### ASSIGNED TASK
Pictures excluded, return the lines below from the first through the line holding "This overlay contains: [18, 40, 110, 52]".

### ENTRIES SUPPLIED

******************************

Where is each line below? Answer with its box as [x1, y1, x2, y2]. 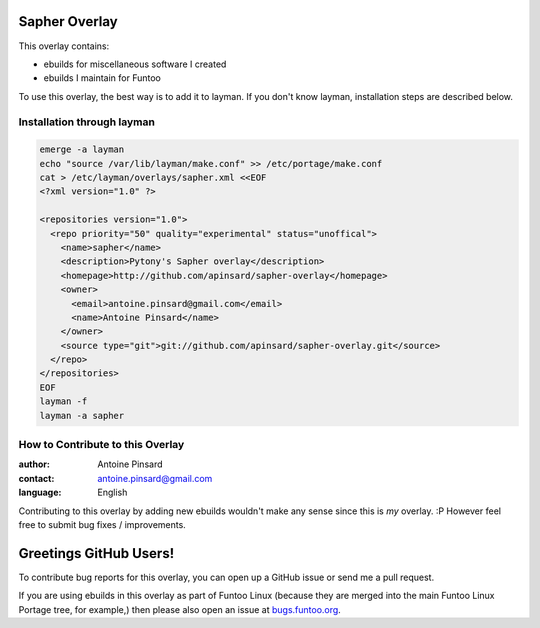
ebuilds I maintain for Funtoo [43, 72, 162, 84]
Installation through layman [18, 115, 155, 129]
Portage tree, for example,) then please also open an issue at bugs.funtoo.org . [18, 603, 342, 615]
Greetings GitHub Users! [18, 545, 175, 562]
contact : [18, 472, 55, 484]
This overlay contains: [18, 40, 110, 52]
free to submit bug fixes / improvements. [18, 518, 187, 530]
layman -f [39, 396, 88, 407]
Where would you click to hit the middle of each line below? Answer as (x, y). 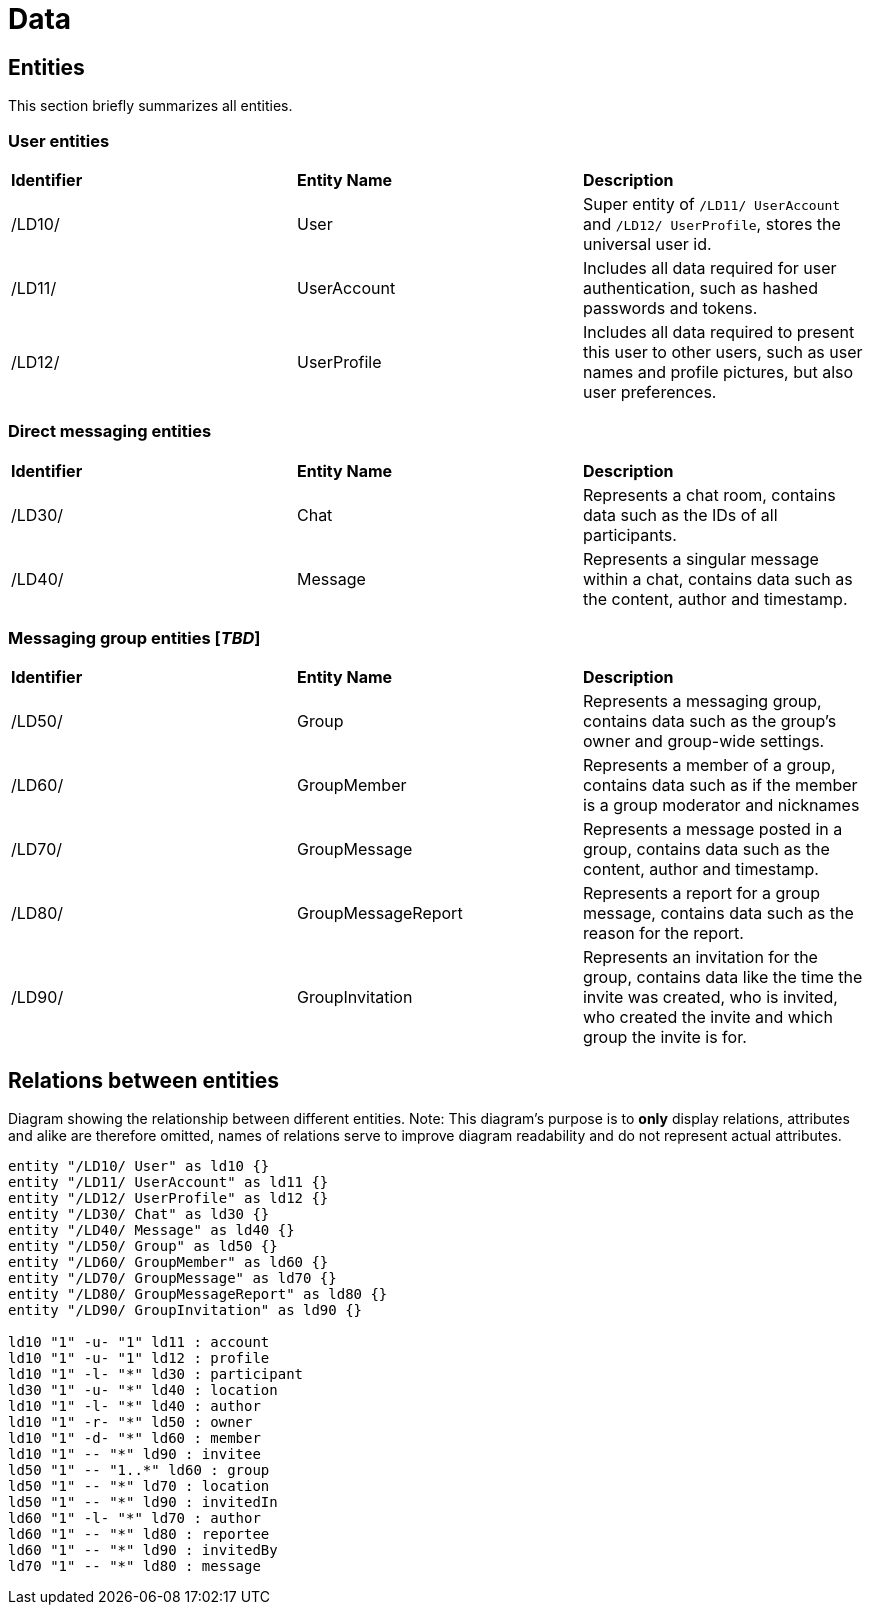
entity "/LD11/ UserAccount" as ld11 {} (168, 1182)
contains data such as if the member (720, 785)
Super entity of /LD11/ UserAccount (711, 203)
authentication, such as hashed (700, 287)
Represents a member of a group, (709, 765)
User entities (59, 140)
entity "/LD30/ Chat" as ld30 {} (139, 1214)
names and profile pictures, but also (718, 371)

******************************

### TASK RESULT
Where is each line below? Answer with its box as [x1, y1, x2, y2]. 
ebuilds I maintain for Funtoo [43, 72, 162, 84]
Installation through layman [18, 115, 155, 129]
Portage tree, for example,) then please also open an issue at bugs.funtoo.org . [18, 603, 342, 615]
Greetings GitHub Users! [18, 545, 175, 562]
contact : [18, 472, 55, 484]
This overlay contains: [18, 40, 110, 52]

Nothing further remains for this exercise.